Books

Grove City College put on A Doll’s House and I Have Opinions

A Doll’s House is available to read on Project Gutenberg’s website.

Trigger Warning: This play is primarily about a toxic marriage and emotional abuse by a husband to his wife. It includes continuous yelling that comes out of nowhere and occurs for several minutes, gaslighting, and other forms of emotional abuse.

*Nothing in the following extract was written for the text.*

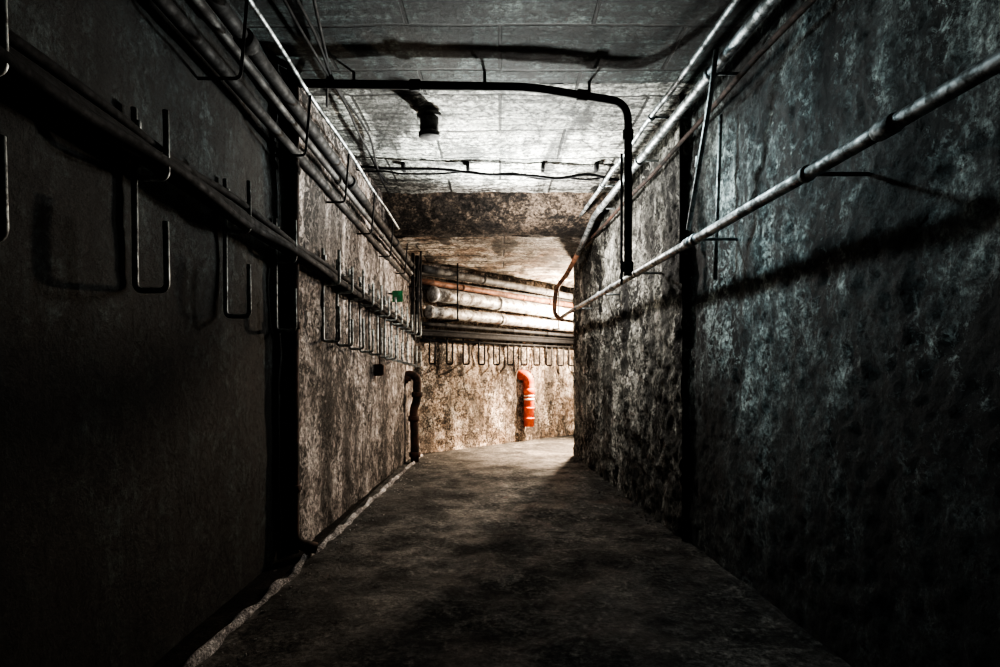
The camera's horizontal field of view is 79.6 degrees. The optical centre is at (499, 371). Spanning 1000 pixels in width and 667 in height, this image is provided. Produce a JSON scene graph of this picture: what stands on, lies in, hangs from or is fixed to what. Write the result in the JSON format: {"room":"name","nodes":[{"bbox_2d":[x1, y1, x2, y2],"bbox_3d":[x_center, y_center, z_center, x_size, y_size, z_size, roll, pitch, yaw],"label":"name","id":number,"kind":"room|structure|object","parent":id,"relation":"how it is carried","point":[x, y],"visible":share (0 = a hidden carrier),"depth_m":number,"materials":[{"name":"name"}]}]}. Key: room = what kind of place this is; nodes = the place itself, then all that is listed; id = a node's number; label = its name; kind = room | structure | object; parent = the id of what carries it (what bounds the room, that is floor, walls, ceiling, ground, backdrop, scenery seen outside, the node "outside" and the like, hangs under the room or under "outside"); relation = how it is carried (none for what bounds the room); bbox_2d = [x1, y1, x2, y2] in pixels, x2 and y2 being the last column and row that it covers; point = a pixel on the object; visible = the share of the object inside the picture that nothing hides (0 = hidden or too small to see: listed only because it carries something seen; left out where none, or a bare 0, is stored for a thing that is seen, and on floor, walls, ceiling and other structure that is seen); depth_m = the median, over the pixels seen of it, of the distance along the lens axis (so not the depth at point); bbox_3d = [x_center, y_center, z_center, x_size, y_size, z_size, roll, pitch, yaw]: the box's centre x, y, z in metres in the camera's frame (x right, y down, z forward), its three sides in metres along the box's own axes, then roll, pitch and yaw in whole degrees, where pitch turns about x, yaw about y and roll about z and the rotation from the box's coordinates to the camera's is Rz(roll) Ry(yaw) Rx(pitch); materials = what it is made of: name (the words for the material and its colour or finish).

I recently saw A Doll’s House for the first time at Grove City College. This is a well-written play and I would highly recommend watching it. The actors at Grove City College were phenomenal and they really captured the drama and characters well. I am including spoilers for the play in my review, so if you don’t want to know, well, almost everything, I would stop reading after this paragraph.

Now, onto the review.

Before I went to see this play, I looked it up to see what it was about, and I was slightly surprised that Grove City College chose to cover a story about a Norwegian woman struggling in her marriage and a male-dominated society. Considering the ending, I was even more surprised that they chose to put it on.

The ending my college chose also is not the remade ending, but some details were changed. For example, there are no child actors in this play, likely because we are college students, and the couple’s children are only referenced. But other than that, the play is pretty much the same show that was and still is extremely controversial.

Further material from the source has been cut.